Mitochondria is also capable of responding to viral infection and produces proteins called mitochondrial antiviral signalling (MAVS) proteins that induce cell suicide or apoptosis. This starts with a RIG-1 dependent protein, which binds to MAVS. On one hand, MAVS interacts with ER resident protein STING (Stimulator of IFN Genes), which dimerizes and in turn activate IKKε (Inducible IκB Kinase ε) and NF-κB signalling. Additionally, MAVS also activates IRF-3, making it move to the nucleus and turning on production of type I-IFNs. Conversely, viruses can antagonize the type-I IFNs response mediated by PLP, which inhibits this signalling [46].

Latest details indicate that ORF8 of SARS-CoV-2, can straightforwardly reduce MHC-I molecules surface countenance and interrupts antigen presentation, lowering the detection and eradication of virus-infected cells by Tc cells. Besides this, ORF8 can selectively target lysosomal degeneration by autophagy and in turn CTLs inefficiently eliminate the ORF8-expressing cells [48].

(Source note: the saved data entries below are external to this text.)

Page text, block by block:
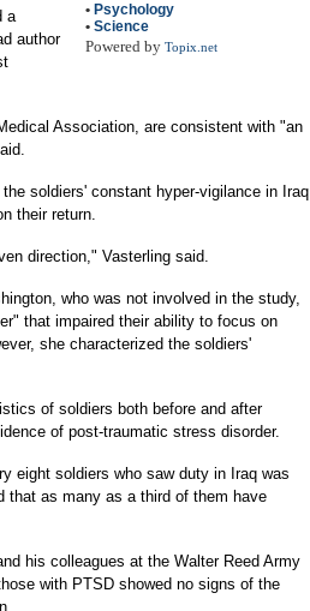
• Psychology
• Science
Powered by Topix.net
a
author
Association, are consistent with "an
soldiers' constant hyper-vigilance in Iraq
their return.
direction," Vasterling said.
who was not involved in the study,
that impaired their ability to focus on
she characterized the soldiers'
of soldiers both before and after
of post-traumatic stress disorder.
eight soldiers who saw duty in Iraq was
that as many as a third of them have
his colleagues at the Walter Reed Army
with PTSD showed no signs of the
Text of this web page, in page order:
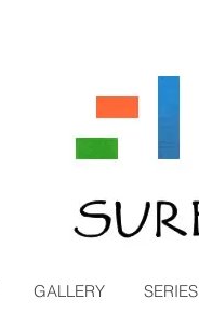
GALLERY SERIES
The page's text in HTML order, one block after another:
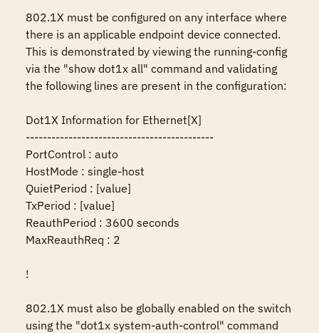
802.1X must be configured on any interface where
there is an applicable endpoint device connected.
This is demonstrated by viewing the running-config
via the "show dot1x all" command and validating
the following lines are present in the configuration:
Dot1X Information for Ethernet[X]
--------------------------------------------
PortControl : auto
HostMode : single-host
QuietPeriod : [value]
TxPeriod : [value]
ReauthPeriod : 3600 seconds
MaxReauthReq : 2
!
802.1X must also be globally enabled on the switch
using the "dot1x system-auth-control" command
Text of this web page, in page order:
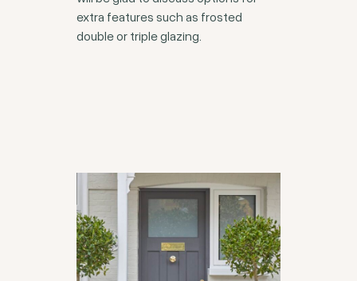
extra features such as frosted
double or triple glazing.
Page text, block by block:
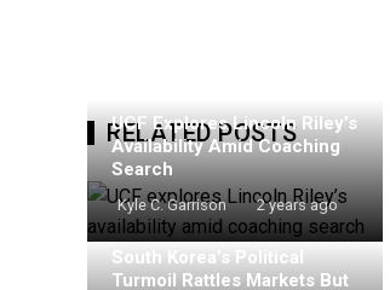
RELATED POSTS
UCF Explores Lincoln Riley’s
Availability Amid Coaching
Search
Kyle C. Garrison 2 years ago
South Korea’s Political
Turmoil Rattles Markets But
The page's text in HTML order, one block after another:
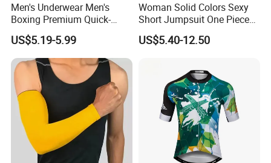
Men's Underwear Men's
Boxing Premium Quick-
Drying Men's Boxing Shorts
for Sports Enthusiasts
US$5.19-5.99
Woman Solid Colors Sexy
Short Jumpsuit One Piece
Scrub Jumpsuit Fashion
Design Jumpsuits for
US$5.40-12.50
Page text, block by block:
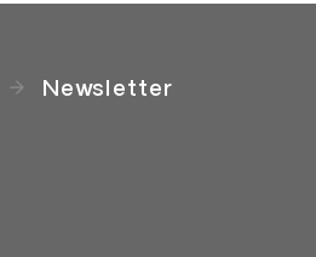
Newsletter
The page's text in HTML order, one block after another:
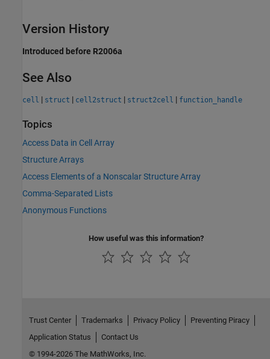
Version History
Introduced before R2006a
See Also
cell | struct | cell2struct | struct2cell | function_handle
Topics
Access Data in Cell Array
Structure Arrays
Access Elements of a Nonscalar Structure Array
Comma-Separated Lists
Anonymous Functions
How useful was this information?
Trust Center Trademarks Privacy Policy
Preventing Piracy
Application Status
Contact Us
© 1994-2026 The MathWorks, Inc.
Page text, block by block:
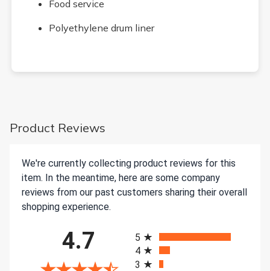
Food service
Polyethylene drum liner
Product Reviews
We're currently collecting product reviews for this
item. In the meantime, here are some company
reviews from our past customers sharing their overall
shopping experience.
4.7
5
4
3

Effective activation of NF-κB leads to a robust production of pro-inflammatory cytokines and chemokines. Therefore, targeting NF-κB for delaying type-I IFNs production is another efficient strategy employed by viruses. NF-κB remains inactive in cytoplasm, due to attached inhibitory molecule IκB. SARS-CoV protein M inhibits phosphorylation and degradation of IκB, thus halting NF-κB relocation to nucleus [38], [49]. Apart from this, M protein antagonizes the MAVS-mediated innate response against virus by inhibiting the phosphorylation of TBK1, IKKα/β, IRF3 and p65, which in turn disrupt nuclear localization of IRF3 thus inhibits type-I IFNs production [50]. ORF3a of CoV-2 is found crucial in apoptosis (like CoV) and opposition of type-I IFNs reactions in infested cells [51]. Besides them, ORF6, ORF8 and nucleocapsid protein also inhibit interferon signalling via different mechanisms [52].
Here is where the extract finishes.